22 Jun 2007 03:04 pm

The current issue of The American Prospect is the first one produced in years where I haven't been present at editorial meetings where people discussing upcoming articles, thus ruining the surprise when the issue actually comes out. Thus imagine my shock when I discovered it included not one, but two articles indicating that despite the public's recent leftward turn and the relatively bright prospects for Democratic gains in 2008, that there's a great deal of voter skepticism about large new government programs. First, John Judis and Ruy Teixeira warn that the "Emerging Democratic Majority" requires the support of independent voters whose appetite for big government is limited:

The new Democratic coalition is center-left; independents are more toward the center, especially on fiscal and economic issues, than Democratic identifiers are. In California, independents backed moderate Republican Gov. Arnold Schwarzenegger in November 2006 by virtually the same margin they had given John Kerry over George W. Bush in 2004. Democrats will continue to attract independents -- and independents will make up a significant ideological segment of the Democratic majority -- so long as Democrats don't forget the "center" part of center-left and so long as Republicans remain on the right, especially on social issues.
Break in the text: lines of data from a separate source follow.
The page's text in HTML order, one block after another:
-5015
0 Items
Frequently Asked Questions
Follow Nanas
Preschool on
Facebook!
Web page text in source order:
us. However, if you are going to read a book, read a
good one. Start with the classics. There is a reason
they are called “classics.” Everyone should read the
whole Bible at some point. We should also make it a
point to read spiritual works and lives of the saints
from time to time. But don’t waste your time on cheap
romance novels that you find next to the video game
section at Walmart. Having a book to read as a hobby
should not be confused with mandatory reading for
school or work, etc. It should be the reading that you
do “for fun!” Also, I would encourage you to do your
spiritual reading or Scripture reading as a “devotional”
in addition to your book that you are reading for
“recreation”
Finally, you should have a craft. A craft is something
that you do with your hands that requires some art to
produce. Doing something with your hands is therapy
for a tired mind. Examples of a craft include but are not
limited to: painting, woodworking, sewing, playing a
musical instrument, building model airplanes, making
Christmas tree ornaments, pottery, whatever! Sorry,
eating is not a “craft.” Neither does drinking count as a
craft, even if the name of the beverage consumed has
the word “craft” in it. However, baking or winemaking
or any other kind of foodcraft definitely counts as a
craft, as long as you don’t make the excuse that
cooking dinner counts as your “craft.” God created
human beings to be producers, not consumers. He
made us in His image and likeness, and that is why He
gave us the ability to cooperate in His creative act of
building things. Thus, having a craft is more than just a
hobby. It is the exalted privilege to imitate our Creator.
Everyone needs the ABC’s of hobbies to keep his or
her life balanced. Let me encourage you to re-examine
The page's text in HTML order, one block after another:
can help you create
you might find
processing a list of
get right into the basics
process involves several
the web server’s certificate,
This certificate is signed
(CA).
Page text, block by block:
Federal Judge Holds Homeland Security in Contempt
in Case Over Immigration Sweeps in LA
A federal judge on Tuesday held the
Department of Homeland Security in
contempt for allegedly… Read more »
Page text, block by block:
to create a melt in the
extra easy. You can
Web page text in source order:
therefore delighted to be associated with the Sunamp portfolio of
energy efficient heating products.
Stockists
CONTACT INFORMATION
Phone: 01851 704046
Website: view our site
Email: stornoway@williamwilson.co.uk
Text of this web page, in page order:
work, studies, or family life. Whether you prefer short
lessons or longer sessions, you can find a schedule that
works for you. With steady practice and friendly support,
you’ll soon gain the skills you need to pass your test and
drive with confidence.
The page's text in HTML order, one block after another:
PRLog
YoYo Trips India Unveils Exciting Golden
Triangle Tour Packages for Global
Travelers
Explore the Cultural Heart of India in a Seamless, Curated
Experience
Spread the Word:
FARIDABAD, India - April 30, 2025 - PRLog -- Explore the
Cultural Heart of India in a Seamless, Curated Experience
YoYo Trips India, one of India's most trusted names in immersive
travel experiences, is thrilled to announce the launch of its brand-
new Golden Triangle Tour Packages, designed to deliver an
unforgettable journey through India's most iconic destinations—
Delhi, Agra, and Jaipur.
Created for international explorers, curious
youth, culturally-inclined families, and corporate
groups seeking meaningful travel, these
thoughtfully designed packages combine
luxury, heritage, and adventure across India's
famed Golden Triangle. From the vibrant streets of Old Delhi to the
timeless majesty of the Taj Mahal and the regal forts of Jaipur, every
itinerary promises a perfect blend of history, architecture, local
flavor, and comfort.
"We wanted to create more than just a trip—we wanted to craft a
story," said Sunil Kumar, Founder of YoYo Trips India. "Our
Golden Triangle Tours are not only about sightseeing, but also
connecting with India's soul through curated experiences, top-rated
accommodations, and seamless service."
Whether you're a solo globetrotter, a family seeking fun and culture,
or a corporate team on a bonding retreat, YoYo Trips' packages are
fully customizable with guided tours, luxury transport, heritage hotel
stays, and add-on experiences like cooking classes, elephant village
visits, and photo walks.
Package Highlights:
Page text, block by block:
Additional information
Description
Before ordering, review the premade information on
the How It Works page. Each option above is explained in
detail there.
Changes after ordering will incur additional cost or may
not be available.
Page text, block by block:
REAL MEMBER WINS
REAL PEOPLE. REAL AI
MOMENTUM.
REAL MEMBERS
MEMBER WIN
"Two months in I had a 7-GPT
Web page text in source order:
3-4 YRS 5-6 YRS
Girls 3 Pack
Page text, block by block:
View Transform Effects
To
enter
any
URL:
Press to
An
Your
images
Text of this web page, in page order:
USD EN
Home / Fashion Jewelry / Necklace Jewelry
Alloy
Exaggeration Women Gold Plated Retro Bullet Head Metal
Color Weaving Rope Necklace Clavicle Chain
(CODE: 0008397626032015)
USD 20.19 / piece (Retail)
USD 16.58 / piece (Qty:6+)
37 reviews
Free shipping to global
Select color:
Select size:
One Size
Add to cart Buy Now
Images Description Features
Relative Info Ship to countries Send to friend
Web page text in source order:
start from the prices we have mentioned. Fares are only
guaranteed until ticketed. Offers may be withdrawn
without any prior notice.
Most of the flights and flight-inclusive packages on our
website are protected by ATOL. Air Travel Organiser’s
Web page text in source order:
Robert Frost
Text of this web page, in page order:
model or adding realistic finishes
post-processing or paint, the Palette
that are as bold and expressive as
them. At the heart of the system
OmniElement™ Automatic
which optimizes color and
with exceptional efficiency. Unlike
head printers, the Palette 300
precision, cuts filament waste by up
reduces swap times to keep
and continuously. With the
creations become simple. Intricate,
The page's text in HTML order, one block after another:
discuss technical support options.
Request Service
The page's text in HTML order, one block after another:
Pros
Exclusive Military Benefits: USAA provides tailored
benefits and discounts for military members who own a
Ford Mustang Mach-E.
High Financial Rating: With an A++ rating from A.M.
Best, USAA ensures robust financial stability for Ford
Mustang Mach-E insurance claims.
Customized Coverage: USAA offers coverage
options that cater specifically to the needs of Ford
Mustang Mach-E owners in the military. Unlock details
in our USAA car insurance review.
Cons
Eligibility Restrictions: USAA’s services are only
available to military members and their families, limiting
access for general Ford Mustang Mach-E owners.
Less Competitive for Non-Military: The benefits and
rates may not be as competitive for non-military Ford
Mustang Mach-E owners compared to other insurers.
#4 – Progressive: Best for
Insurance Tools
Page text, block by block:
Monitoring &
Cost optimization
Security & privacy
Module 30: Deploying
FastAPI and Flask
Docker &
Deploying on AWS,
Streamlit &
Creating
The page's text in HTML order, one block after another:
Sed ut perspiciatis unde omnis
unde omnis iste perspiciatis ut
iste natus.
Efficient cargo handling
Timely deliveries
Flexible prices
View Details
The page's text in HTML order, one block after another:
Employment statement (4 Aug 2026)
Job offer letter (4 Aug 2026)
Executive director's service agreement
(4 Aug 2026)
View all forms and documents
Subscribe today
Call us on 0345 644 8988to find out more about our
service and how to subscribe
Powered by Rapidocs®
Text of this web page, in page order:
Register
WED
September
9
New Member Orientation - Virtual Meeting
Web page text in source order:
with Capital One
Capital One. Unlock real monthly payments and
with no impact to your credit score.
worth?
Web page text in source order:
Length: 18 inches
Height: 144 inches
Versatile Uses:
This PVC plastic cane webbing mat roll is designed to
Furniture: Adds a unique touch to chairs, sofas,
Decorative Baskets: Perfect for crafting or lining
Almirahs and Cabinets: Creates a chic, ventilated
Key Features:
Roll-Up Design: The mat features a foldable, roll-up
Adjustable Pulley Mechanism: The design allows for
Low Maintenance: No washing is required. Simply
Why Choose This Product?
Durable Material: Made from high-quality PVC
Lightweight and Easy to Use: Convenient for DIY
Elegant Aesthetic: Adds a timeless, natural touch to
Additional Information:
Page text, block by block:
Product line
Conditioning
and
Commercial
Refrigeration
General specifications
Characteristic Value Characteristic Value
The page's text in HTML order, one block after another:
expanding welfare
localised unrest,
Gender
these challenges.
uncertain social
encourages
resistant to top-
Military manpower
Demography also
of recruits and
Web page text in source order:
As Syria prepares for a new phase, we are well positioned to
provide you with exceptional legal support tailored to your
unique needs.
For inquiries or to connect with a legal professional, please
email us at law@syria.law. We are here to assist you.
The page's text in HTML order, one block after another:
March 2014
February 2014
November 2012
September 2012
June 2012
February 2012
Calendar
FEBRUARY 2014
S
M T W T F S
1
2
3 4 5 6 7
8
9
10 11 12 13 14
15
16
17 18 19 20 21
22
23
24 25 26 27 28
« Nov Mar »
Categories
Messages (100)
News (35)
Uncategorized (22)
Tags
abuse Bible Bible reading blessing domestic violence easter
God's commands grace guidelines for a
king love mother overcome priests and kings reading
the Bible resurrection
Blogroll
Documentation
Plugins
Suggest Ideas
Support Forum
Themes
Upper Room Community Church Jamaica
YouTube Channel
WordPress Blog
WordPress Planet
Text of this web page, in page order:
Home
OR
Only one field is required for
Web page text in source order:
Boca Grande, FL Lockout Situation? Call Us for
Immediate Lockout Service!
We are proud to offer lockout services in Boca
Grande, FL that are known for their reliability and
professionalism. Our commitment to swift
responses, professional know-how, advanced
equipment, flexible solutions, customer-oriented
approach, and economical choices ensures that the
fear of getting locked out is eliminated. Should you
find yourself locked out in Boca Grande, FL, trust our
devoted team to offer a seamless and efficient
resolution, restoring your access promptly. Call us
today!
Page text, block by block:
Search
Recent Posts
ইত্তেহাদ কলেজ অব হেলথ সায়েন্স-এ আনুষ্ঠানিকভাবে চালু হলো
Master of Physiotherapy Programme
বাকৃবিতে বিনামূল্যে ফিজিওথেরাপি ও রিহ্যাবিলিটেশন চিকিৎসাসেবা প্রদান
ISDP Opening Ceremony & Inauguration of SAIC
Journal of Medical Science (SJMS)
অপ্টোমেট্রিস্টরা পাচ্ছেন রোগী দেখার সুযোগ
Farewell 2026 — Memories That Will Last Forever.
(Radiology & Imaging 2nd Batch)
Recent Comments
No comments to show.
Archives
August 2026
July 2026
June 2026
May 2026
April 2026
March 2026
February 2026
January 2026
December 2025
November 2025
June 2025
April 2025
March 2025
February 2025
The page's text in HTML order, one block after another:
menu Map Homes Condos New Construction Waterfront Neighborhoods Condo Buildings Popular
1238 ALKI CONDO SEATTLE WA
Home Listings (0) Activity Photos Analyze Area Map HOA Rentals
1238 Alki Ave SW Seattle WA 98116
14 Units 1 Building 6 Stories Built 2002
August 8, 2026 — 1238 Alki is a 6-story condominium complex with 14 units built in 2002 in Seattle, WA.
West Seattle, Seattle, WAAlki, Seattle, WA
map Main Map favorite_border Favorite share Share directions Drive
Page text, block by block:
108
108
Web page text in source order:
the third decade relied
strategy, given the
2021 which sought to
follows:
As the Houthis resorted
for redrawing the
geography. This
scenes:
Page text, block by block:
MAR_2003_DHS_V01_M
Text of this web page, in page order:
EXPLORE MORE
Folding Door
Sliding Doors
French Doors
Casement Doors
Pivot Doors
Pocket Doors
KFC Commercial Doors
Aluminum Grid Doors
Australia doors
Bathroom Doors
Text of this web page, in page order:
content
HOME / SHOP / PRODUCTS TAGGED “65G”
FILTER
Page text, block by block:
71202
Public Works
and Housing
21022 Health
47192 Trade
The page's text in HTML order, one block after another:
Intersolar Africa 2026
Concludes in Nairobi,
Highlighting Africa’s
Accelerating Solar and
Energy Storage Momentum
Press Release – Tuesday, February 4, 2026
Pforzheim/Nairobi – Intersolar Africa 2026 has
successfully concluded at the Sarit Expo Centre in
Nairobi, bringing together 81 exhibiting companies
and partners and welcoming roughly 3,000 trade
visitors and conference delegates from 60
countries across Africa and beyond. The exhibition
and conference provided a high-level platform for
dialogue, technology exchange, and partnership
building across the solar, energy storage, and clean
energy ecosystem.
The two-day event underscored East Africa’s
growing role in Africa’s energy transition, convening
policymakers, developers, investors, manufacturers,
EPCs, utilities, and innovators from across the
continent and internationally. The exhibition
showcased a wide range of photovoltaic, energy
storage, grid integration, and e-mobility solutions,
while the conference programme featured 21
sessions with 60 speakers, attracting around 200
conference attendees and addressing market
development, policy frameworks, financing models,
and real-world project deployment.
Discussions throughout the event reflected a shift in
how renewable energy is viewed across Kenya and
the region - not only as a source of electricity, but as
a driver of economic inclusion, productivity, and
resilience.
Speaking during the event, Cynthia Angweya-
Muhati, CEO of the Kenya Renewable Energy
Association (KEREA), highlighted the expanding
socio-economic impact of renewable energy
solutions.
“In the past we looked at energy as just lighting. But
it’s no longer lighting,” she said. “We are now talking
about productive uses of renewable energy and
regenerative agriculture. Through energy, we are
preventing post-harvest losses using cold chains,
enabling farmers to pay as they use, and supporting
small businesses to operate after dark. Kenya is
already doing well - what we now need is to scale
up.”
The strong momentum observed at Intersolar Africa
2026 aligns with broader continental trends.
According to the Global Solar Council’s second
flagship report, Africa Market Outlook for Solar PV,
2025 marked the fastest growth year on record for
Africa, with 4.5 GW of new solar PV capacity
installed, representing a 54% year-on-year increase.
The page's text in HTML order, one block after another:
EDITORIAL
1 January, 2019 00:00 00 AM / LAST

In the second article, Stanley Greenberg reports:

The results of a February study we conducted for Democracy Corps that assessed people's attitudes toward government stunned us. By 57 percent to 29 percent, Americans believe that government makes it harder for people to get ahead in life instead of helping people. Sixty-two percent in a Pew study said they believe elected officials don't care what people like them think, and the same number believe that whenever something is run by the government it is probably inefficient and wasteful. The Democracy Corps study found that an emphatic 83 percent say that if the government had more money, it would waste it rather than spend it well.

I could imagine finding grounds on which to quibble with these results, but considering the source they're pretty striking and seem pretty firm to me. Ed Kilgore looks at these same article and concludes that Democrats need to embrace a tough reform agenda to rebuild public faith in the possibility of effective government action:

Some Democrats understandably hope that "Happy Days Are Here Again" in terms of progressive public activism, and many may well think of "accountability in government" as a 1990s gimmick or even as an accomodation of conservative anti-government sentiment. But as Greenberg shows and passionately argues, progressive cannot rescue the country from the Bush disaster unless we first clearly re-establish our own, and government's, ability to get things done right.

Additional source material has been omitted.